======== EXERCISE DATA

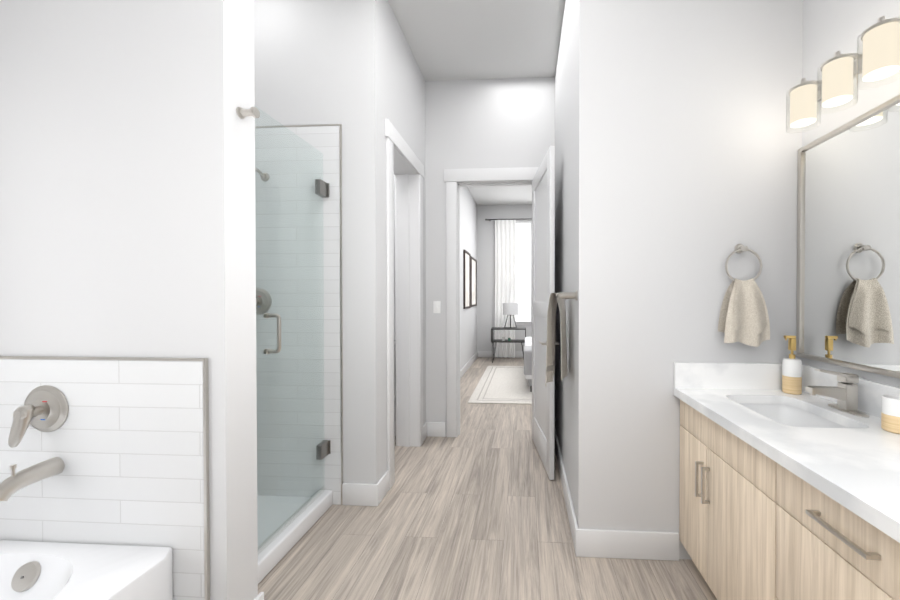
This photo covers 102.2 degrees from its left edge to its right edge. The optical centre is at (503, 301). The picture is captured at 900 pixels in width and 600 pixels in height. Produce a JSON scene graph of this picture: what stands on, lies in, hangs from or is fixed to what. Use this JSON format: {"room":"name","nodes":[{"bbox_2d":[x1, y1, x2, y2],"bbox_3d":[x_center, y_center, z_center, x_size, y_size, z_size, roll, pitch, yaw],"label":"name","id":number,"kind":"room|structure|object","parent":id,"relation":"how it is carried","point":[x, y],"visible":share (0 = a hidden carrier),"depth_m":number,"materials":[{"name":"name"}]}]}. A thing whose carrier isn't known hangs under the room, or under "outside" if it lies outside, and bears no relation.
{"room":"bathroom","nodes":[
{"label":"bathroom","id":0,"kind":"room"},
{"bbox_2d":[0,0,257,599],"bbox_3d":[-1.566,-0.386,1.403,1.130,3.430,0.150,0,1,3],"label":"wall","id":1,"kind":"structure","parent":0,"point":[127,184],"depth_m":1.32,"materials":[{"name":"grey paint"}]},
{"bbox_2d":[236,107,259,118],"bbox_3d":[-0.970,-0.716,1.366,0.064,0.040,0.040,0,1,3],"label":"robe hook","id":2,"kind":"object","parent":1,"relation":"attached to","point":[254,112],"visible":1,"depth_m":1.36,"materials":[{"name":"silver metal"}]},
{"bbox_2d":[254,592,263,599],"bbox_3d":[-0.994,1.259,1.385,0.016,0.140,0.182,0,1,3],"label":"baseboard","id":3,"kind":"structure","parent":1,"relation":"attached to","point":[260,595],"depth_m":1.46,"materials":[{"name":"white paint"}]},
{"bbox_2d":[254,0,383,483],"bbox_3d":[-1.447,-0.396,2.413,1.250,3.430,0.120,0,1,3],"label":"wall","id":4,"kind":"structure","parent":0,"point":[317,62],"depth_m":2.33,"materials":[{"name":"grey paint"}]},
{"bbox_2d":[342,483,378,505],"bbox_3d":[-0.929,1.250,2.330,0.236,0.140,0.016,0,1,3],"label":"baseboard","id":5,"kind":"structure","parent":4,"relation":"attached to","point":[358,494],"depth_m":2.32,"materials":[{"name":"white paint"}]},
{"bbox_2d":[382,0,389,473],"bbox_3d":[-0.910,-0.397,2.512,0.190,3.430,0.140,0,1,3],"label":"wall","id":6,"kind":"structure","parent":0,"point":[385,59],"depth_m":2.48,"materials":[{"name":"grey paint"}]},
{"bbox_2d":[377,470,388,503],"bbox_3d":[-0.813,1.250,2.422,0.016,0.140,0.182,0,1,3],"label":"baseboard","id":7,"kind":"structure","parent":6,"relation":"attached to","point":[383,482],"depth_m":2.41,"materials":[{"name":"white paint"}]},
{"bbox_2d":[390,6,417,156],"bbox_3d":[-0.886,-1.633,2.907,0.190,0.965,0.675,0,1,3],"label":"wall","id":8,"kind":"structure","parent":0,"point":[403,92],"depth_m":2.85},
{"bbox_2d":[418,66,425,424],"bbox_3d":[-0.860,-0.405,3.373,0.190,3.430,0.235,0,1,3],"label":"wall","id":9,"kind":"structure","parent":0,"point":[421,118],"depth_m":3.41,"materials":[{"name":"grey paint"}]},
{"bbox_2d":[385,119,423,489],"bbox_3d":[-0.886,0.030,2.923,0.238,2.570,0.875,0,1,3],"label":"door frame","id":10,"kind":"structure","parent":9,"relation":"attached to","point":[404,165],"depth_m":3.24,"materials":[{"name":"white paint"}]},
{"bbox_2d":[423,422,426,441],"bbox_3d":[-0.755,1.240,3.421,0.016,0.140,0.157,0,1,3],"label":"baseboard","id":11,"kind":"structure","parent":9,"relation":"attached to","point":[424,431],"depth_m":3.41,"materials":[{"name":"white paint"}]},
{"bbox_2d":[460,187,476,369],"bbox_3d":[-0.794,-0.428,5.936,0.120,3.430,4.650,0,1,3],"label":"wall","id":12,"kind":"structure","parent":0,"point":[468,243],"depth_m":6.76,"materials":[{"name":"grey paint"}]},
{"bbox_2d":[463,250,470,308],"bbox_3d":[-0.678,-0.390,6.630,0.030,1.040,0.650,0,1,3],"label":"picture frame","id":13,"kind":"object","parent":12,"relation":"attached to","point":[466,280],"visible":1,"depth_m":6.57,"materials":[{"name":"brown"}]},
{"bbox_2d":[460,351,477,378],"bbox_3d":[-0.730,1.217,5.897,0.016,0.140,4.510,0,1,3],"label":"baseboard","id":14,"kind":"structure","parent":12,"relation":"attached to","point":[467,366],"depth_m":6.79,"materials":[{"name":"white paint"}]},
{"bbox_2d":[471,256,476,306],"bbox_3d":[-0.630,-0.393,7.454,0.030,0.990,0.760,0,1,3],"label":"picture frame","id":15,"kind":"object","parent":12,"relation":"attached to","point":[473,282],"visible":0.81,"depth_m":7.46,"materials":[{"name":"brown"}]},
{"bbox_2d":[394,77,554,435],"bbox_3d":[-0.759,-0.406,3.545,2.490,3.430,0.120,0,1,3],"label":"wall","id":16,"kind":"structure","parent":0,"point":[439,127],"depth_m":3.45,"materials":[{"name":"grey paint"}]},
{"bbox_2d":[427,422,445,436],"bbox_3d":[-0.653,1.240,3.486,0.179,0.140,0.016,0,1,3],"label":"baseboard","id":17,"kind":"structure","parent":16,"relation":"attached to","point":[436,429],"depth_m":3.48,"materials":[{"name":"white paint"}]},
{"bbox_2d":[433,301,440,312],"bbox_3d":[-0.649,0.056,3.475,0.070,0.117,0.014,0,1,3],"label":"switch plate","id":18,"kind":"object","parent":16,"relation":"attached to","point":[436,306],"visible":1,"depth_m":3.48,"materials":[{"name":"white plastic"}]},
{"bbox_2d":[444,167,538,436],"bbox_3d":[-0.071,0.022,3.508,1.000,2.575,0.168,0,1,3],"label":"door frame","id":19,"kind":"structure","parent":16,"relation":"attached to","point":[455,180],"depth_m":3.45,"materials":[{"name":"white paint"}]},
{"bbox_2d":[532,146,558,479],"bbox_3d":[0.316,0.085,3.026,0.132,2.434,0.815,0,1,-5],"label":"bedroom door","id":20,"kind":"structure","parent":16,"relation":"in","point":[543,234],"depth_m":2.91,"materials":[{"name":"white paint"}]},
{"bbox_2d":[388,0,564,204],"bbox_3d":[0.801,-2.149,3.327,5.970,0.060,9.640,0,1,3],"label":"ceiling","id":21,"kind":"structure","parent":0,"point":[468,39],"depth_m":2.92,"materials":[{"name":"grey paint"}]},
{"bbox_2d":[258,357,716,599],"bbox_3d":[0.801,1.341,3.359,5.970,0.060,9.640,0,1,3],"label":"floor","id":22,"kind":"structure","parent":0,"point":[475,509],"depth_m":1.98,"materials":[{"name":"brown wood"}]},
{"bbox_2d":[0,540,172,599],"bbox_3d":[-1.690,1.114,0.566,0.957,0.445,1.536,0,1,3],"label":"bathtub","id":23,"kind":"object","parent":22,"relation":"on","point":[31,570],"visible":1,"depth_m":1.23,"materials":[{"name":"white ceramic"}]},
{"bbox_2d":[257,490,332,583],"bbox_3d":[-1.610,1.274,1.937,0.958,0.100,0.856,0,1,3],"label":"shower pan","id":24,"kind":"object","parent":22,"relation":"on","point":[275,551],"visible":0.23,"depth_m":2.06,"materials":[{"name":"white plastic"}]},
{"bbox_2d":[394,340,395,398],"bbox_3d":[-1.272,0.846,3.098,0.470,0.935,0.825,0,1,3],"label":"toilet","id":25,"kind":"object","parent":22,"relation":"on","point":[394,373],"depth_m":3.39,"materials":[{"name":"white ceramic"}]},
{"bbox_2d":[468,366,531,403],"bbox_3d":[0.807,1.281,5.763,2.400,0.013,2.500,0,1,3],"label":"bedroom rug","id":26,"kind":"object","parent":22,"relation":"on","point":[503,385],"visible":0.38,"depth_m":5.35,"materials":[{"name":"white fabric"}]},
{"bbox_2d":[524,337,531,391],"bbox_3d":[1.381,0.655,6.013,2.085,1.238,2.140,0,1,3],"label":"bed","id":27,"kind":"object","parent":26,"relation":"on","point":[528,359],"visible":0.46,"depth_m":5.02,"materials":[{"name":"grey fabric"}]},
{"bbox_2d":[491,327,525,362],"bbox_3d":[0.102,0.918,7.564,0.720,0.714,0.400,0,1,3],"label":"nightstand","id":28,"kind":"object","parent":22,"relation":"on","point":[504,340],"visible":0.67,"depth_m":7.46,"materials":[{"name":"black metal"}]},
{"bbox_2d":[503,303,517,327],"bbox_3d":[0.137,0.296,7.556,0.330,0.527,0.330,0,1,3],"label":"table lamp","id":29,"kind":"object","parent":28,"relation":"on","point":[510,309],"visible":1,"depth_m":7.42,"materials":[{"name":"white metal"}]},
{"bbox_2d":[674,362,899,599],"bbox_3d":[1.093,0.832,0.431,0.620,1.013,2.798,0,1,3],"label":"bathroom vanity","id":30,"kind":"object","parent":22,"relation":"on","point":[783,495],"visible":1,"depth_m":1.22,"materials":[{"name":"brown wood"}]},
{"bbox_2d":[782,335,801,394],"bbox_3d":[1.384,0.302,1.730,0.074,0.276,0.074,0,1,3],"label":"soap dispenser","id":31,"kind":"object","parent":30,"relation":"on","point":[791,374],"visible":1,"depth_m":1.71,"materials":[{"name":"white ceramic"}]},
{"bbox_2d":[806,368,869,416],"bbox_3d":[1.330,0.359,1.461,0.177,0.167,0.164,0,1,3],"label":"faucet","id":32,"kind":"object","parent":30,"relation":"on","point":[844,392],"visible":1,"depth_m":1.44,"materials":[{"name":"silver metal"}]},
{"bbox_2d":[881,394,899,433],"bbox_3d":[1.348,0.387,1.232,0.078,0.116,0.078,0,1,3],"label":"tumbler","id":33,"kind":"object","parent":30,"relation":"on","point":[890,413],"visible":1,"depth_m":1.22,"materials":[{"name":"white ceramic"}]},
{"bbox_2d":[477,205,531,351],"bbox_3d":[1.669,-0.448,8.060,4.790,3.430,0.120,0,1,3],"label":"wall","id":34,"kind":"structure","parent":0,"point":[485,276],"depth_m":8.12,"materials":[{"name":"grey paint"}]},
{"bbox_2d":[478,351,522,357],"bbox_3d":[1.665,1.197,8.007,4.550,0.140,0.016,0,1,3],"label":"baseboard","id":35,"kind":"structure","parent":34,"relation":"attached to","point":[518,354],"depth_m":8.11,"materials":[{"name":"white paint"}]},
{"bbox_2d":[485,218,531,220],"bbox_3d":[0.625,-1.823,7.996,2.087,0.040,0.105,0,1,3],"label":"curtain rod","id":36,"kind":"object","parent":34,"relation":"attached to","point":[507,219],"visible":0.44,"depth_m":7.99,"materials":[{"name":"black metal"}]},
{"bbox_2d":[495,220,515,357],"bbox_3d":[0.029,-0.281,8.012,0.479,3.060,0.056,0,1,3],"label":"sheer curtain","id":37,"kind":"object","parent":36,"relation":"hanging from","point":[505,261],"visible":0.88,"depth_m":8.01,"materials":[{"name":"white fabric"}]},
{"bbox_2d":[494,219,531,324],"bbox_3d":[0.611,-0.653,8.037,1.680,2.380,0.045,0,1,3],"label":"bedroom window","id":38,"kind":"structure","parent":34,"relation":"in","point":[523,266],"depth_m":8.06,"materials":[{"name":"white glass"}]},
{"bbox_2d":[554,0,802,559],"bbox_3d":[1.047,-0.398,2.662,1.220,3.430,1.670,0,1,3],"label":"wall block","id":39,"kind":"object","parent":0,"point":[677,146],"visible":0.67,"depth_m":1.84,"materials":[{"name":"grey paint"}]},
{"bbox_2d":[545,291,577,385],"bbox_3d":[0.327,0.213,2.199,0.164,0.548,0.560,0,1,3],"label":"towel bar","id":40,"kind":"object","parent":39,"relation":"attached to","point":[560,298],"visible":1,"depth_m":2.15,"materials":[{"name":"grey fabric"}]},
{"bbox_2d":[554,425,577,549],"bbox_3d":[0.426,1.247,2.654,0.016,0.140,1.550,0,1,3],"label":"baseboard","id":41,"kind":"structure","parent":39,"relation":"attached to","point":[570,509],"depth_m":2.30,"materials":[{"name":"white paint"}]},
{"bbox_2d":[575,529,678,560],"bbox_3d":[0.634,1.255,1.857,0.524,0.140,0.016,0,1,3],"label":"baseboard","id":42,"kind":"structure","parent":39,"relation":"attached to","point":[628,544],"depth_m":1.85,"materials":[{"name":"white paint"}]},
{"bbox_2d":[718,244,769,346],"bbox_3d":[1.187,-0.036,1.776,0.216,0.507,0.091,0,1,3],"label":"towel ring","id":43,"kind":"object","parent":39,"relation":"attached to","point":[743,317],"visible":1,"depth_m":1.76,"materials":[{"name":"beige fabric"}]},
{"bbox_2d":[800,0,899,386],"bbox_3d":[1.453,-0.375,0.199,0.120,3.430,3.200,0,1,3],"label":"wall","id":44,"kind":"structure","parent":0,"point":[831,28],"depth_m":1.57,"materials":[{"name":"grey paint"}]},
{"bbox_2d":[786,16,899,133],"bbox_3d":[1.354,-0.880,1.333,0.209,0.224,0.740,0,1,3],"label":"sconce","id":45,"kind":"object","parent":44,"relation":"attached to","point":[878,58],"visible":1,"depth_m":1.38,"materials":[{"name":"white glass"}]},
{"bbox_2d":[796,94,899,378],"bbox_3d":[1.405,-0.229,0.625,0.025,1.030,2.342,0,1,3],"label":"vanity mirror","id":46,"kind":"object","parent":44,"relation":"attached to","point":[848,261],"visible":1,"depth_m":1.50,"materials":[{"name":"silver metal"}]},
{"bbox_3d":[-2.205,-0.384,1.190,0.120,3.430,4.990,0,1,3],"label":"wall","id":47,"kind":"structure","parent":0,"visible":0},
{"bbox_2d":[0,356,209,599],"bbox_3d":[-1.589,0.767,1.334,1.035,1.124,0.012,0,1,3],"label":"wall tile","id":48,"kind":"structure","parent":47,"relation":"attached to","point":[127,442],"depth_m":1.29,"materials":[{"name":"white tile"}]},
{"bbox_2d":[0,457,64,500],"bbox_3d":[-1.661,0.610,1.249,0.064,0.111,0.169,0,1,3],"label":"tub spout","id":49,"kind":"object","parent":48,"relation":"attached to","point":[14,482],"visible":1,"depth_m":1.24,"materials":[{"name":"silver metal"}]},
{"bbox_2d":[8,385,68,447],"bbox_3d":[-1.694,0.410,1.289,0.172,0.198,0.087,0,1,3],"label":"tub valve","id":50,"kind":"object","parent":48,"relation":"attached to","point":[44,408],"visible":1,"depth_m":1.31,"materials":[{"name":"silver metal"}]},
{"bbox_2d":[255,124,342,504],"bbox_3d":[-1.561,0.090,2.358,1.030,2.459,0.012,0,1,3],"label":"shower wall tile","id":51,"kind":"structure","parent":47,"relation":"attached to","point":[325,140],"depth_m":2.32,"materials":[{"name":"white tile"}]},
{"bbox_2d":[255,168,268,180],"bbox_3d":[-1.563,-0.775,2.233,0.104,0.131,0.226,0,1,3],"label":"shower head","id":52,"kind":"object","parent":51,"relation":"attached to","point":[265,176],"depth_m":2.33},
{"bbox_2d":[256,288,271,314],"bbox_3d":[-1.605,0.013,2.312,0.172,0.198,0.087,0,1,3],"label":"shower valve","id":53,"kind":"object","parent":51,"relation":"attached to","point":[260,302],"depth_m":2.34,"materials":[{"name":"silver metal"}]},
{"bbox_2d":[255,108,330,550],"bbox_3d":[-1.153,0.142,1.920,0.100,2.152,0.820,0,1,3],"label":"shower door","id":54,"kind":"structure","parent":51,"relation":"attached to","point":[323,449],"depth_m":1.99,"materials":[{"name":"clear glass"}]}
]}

================

| PROBLEM TO WORK ON |
Check how many lines in the entries contain "valve", and reply with that number alone.

| YOUR RESPONSE |
2